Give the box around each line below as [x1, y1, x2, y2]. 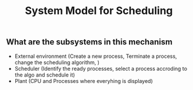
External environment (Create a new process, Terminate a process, [14, 53, 178, 60]
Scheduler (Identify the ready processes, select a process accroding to [14, 65, 187, 72]
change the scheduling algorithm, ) [14, 58, 100, 65]
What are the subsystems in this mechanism [6, 37, 172, 47]
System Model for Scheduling [25, 4, 173, 18]
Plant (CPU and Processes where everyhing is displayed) [14, 77, 153, 84]
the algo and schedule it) [14, 71, 75, 78]
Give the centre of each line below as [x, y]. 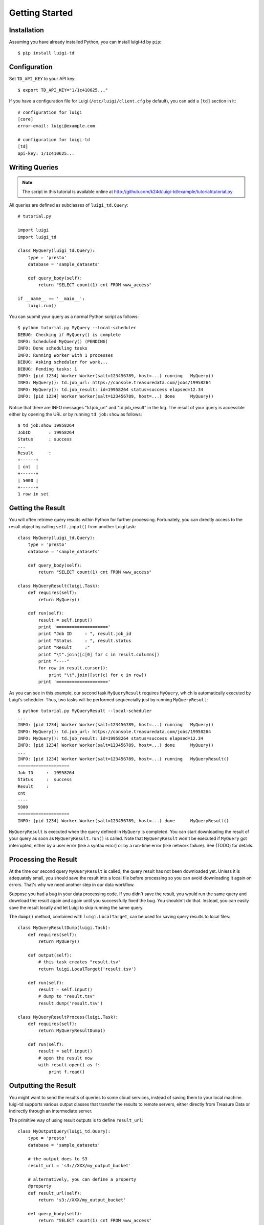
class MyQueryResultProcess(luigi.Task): [68, 1017]
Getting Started [41, 13]
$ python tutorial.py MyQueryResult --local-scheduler [85, 711]
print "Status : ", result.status [85, 640]
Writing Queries [34, 167]
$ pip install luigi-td [46, 53]
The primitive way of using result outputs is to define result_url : [76, 1120]
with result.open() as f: [69, 1065]

-------------------------

**Work task**
Please repeat, with no pictures, each line from the start of the records above through the line with "Getting Started [41, 13]", inclusive, and only those.

**Solution**
Give the box around each line below as [x1, y1, x2, y2]. 
External environment (Create a new process, Terminate a process, [14, 53, 178, 60]
Scheduler (Identify the ready processes, select a process accroding to [14, 65, 187, 72]
change the scheduling algorithm, ) [14, 58, 100, 65]
What are the subsystems in this mechanism [6, 37, 172, 47]
System Model for Scheduling [25, 4, 173, 18]
Plant (CPU and Processes where everyhing is displayed) [14, 77, 153, 84]
the algo and schedule it) [14, 71, 75, 78]
Give the centre of each line below as [x, y]. 
class MyQueryResultProcess(luigi.Task): [68, 1017]
Getting Started [41, 13]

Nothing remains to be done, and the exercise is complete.